The Deep Blue Sea for Beginners: A Novel - Hardcover

Rice, Luanne

 
9780553805147: The Deep Blue Sea for Beginners: A Novel

Inhaltsangabe

A legendary island steeped in the mystery and wisdom of centuries…

A runaway heiress learning to trust life, and love…

A mother and daughter, separated for years, searching for a way to face the future together…

New York Times bestselling author Luanne Rice tells a powerful story of love, family, and friendship through the lives of two women who reunite at a place where dreams begin—and where they may be fulfilled at last….

Years ago, Lyra Davis left behind a world of wealth and privilege and the people she loved most in the world, unable to reconcile the expectations of her celebrated family with the longings of her own wild heart. Now she lives quietly among a community of expatriates on the isle of Capri, slowly, carefully learning to live fully for the first time, flourishing in the friendship of a singular man who recognizes in her a kindred spirit.

Granddaughter of the reigning doyenne of Newport, Rhode Island, wise beyond her sixteen years, Pell Davis is poised to take her place at the pinnacle of society. Yet she and her young sister still long for the mother who ran away from them when they were children so that they could be raised by the father they adored. Pell knows that Lyra felt she loved them best by leaving.
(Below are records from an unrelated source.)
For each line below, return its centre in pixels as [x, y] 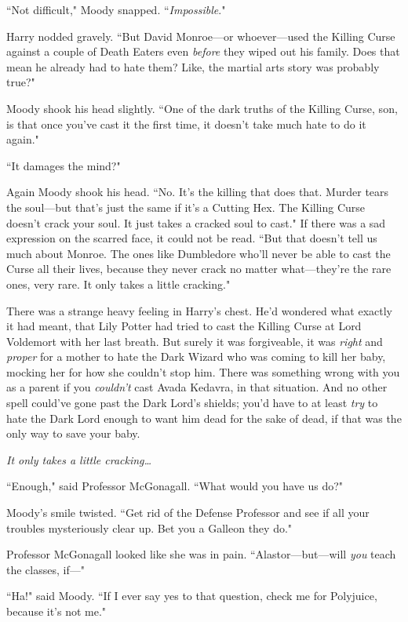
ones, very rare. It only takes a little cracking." [118, 284]
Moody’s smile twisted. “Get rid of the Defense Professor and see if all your [188, 513]
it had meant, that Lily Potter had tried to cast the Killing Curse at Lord [184, 326]
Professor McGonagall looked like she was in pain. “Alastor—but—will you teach [201, 554]
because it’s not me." [56, 611]
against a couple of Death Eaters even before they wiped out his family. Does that [203, 51]
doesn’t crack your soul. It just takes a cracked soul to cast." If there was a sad [196, 222]
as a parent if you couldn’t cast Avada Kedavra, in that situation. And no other [197, 387]
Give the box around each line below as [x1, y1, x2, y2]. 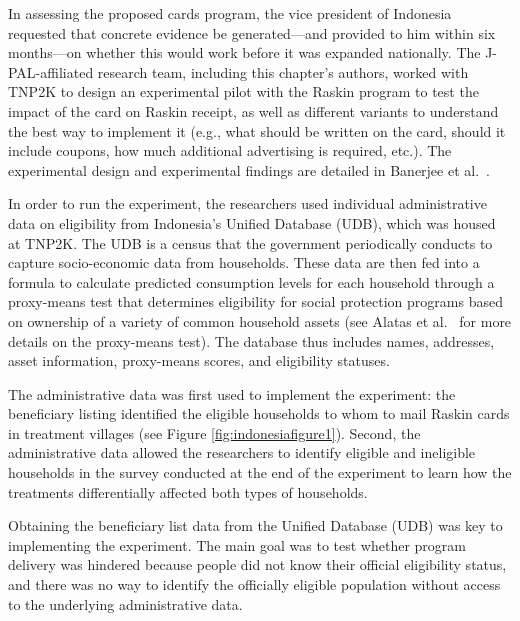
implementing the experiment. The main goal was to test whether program [8, 534, 466, 555]
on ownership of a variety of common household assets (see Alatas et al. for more [8, 310, 512, 331]
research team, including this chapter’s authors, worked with [97, 61, 469, 82]
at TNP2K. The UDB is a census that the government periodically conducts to [8, 232, 493, 253]
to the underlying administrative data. [8, 593, 243, 614]
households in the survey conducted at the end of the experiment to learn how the [8, 462, 512, 483]
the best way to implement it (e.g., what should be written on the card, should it [8, 120, 506, 141]
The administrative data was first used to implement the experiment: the [8, 383, 456, 404]

But with her father now dead and her sister veering dangerously into fantasy, she will travel across an ocean to find the mother she remembers and the deeper truths they all need so desperately….

Lyrical, unforgettable, Luanne Rice’s new novel unfolds against a background of timeless beauty, as an unlikely love affair reshapes the meaning of devotion and three generations of women resist the pull of memory and tradition to find a new way forward.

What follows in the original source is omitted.